1. Em Portugal, por muita austeridade que seja imposta, há sempre lugar para os favoritos do regime. Para os predilectos dos partidos que ocupam o poder. Aprovam-se leizinhas muito pipis, muito densas juridicamente, que – dizem! – reflectem o labor metodológico e dogmático de vários séculos da Ciência Jurídica. Eu ensino aos meus alunos da Faculdade de Direito de Lisboa que a lei apresenta uma tendência estrutural para a generalidade (aplica-se a um conjunto indeterminável de pessoas) e abstracção (aplica-se a uma indeterminabilidade de situações). E note-se que já ressalvo que apresenta uma tendência: não afirmo que a lei é geral e abstracta! Mesmo assim, estou cada vez mais convicto que a lei só se aplica a alguns – para uma grande maioria, se for “próxima” ou “amiga” do Governo, o Conselho de Ministros trata de aprovar um conjunto de excepções que acaba por inutilizar a regra geral. No final: muda-se muito para…ficar tudo na mesma. É claro que só um núcleo reduzido consegue ter tamanha influência junto das decisões do executivo: destacam-se, neste ponto, os designados “gestores públicos”. Acredito e sei! – que haja gente bastante qualificada a trabalhar em empresas detidas ou controladas maioritariamente pelo Estado : contudo, todos sabemos que o sacrossanto cargo de “gestor público” tornou-se o lugar institucional dos “amigalhaços” políticos dos governantes. Infelizmente, as empresas públicas tornaram-se a Meca dos que sempre viveram à sombra e à mercê das estruturas partidárias. Gente com reduzido mérito, sem experiência profissional, que julga que Portugal é um partido político grande: para ser um governante proficiente, basta arranjar mais umas folhinhas de militantes e no final contam-se quem trouxe mais. Aquele que registar maior número de militantes trazidos para o partido, ganha o estatuto de “assessor do mês” …e a partir daí, fica a um passo de um cargo chorudo numa empresa pública. É assim que funciona o nível superior da nossa Administração Pública, dependente, como está (mal!), dos interesses partidários e individuais de alguns (não é, Miguel Relvas?). É assim que os Mexias, os Gomes vão aguentando nos seus cargos, sem contestação. Quando alguém tem a ousadia de questionar o trabalho dos nossos eméritos gestores, eles fingem-se de mortos. E os nossos políticos retribuem.

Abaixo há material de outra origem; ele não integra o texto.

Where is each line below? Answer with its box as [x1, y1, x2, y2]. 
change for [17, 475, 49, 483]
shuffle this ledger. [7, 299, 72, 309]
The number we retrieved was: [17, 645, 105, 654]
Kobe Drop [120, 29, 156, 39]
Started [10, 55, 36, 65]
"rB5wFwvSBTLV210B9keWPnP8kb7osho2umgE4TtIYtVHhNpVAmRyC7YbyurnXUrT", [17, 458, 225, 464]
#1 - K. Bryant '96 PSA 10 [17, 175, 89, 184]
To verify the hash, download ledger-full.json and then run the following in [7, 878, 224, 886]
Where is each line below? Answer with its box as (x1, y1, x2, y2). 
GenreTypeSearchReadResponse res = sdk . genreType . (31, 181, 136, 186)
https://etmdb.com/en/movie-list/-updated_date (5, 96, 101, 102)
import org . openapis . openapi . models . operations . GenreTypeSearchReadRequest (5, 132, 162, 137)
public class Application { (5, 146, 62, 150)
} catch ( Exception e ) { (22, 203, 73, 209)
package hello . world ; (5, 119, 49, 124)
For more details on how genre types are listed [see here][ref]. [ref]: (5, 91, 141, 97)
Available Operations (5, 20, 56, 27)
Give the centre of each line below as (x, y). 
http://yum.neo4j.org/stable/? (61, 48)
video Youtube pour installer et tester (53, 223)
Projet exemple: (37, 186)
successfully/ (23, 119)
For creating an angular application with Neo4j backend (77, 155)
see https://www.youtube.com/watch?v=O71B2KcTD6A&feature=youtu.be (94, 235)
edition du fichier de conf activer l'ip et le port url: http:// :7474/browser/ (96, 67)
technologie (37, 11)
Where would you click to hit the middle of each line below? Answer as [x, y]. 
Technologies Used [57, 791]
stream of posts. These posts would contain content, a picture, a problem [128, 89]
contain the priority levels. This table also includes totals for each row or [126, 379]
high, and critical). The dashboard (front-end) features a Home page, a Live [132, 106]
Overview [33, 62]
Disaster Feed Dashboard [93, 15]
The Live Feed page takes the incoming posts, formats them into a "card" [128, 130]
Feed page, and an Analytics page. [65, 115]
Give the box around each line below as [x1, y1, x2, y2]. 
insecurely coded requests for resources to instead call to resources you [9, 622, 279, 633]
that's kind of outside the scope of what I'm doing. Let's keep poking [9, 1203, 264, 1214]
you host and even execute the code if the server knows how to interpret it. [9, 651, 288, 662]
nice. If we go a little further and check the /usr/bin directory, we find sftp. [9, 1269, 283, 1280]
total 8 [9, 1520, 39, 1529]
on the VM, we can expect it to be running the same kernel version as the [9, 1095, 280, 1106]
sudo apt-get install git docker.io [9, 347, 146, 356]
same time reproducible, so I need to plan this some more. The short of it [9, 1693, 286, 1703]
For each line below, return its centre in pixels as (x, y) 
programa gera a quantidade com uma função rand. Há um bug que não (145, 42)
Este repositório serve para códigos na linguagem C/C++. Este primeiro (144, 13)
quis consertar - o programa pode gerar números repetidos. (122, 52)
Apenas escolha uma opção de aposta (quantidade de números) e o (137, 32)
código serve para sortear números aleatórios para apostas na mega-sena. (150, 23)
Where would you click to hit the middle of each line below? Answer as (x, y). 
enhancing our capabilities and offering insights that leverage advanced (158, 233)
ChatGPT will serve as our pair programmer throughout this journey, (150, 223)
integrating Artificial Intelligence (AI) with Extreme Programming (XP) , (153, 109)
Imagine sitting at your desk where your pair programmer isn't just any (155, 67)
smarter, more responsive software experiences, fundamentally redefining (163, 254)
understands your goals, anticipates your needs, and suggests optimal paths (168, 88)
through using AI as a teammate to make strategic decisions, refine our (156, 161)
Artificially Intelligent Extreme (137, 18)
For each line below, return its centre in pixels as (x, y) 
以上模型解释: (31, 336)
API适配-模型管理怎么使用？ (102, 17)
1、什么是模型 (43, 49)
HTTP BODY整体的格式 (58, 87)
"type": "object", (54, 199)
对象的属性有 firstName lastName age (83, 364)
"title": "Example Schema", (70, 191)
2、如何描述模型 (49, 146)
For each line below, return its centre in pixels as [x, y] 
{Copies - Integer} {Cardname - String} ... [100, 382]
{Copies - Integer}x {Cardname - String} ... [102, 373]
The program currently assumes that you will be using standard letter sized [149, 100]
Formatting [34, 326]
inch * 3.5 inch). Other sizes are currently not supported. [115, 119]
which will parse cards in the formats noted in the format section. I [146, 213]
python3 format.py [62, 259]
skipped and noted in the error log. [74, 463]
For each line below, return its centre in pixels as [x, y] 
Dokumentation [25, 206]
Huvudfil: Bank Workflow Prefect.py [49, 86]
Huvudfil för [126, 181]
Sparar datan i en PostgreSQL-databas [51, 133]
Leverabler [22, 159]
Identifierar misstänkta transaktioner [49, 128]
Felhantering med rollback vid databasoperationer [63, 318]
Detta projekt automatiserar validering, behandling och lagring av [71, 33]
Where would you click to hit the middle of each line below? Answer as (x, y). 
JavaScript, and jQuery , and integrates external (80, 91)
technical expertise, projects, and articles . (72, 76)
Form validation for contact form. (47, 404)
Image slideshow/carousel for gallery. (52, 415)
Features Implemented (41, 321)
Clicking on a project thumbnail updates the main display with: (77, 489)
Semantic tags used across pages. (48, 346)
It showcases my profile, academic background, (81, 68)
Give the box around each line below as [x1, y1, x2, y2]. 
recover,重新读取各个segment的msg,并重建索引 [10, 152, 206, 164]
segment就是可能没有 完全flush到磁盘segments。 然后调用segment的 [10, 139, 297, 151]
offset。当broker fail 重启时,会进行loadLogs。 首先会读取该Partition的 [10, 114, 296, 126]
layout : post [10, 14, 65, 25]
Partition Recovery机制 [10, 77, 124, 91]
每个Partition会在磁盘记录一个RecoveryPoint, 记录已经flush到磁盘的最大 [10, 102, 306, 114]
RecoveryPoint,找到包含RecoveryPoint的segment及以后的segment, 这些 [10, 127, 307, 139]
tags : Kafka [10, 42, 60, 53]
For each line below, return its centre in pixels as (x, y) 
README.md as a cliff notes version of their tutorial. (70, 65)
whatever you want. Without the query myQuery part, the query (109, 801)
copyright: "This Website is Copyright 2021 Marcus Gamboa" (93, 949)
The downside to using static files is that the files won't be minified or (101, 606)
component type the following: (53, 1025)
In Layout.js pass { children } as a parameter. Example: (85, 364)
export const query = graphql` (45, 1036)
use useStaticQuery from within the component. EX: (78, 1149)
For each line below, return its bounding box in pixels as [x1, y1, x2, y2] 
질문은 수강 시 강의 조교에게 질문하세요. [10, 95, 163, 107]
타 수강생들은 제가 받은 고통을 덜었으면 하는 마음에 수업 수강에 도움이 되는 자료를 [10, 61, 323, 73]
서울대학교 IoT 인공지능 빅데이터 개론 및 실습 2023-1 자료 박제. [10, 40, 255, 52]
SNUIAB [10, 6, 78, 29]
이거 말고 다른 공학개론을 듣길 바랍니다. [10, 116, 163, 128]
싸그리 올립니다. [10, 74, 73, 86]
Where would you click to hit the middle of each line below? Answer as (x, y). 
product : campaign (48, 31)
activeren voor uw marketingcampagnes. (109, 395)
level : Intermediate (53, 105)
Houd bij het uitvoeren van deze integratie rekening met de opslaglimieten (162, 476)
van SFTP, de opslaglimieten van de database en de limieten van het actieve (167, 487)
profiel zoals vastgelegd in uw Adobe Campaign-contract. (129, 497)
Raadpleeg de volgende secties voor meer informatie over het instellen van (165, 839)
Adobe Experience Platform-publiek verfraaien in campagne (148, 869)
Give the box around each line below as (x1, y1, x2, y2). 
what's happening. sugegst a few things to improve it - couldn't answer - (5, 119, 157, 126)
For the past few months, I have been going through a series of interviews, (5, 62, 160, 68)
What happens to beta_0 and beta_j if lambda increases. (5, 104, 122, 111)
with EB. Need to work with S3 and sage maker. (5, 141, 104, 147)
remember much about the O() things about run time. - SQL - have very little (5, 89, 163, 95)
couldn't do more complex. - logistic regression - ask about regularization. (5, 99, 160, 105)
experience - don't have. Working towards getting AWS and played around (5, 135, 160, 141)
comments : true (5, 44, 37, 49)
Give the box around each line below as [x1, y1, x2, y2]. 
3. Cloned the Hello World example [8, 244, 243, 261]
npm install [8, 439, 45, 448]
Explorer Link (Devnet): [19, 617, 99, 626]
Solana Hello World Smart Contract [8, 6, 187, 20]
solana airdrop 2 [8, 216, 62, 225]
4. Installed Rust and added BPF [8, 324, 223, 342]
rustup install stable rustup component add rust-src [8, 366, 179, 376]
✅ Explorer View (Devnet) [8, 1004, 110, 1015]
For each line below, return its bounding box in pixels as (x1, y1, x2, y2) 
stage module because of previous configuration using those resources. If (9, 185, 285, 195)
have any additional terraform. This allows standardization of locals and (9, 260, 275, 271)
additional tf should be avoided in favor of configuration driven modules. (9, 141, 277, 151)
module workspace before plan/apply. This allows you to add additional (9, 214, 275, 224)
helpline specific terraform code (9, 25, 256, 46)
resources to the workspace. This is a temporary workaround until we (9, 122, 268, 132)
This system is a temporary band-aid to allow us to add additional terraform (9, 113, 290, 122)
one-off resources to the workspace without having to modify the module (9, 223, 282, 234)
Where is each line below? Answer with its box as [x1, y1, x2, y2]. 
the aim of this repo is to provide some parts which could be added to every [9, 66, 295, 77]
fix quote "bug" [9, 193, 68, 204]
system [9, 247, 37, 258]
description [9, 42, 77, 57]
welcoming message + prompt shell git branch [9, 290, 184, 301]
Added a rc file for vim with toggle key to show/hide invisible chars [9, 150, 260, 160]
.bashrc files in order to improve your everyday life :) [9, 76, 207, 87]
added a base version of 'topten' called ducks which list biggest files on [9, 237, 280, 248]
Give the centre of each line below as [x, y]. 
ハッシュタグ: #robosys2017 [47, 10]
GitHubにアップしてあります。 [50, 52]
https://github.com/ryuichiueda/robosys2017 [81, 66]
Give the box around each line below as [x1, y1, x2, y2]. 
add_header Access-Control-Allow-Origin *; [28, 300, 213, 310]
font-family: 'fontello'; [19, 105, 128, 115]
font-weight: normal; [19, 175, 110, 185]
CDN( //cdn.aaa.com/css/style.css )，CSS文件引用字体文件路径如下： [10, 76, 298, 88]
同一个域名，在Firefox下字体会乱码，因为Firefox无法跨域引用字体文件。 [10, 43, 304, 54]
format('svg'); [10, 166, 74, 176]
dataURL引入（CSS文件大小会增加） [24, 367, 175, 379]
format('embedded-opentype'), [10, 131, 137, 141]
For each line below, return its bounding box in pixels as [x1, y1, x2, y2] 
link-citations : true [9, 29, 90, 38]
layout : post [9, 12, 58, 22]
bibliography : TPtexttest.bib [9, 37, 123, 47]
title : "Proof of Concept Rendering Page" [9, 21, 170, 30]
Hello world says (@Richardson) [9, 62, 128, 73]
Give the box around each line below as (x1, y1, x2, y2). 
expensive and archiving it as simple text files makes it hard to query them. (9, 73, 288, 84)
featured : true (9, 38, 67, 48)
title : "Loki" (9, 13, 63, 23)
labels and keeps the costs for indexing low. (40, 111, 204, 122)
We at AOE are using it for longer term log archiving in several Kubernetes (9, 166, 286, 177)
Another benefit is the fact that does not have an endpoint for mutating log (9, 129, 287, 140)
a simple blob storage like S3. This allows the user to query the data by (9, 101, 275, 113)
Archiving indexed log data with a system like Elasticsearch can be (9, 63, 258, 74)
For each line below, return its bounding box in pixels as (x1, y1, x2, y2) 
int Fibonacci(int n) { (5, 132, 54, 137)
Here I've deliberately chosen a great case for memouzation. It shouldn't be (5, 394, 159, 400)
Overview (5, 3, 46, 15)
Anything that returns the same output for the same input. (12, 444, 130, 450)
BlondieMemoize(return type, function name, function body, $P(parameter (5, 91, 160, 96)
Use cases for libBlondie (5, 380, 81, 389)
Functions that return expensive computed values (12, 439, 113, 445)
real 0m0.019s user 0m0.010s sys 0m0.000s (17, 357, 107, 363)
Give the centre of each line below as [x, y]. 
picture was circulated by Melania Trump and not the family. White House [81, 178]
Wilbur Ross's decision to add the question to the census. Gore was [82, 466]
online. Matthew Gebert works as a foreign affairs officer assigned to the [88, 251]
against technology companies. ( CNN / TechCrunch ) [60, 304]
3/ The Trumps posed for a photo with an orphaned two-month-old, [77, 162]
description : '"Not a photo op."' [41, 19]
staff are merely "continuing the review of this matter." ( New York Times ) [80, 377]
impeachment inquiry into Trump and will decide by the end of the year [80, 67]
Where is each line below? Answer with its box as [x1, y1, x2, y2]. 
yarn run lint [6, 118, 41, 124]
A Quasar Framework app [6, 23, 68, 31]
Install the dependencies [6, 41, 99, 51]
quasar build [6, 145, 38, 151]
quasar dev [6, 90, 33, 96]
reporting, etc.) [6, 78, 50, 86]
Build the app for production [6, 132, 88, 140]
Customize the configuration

2. Estas considerações vêm, na sequência, das excepções que isentam alguns administradores do limite remuneratório definido pelo Governo: o salário mensal não poderá ser superior ao salário do Primeiro-Ministro. Ora, este excepção é incompreensível, até porque o Governo já iniciou o processo de privatização da RTP. Então, o Governo decidiu privilegiar o Presidente do Conselho de Administração de uma empresa que pretende privatizar – qual é o benefício? Qual é a racionalidade da decisão? Sendo que a RTP tem registado nas últimas semanas valore mínimos de audiência…
3. Aqui está um mais um retrato de Portugal: os gestores públicos arranjam sempre forma de fugir à austeridade. Quanto mais incompetentes forem, mais generoso o Governo Passos Coelho é. Em Espanha, a incompetência dolosa, propositada apenas para prejudicar os interesses do país, é susceptível de gerar a aplicação de pena de prisão para os “brilhantes” gestores públicos…Em Portugal, aumenta-se a remuneração e ainda leva um motorista como prémio de consolação. Eu também quero ser gestor público em Portugal!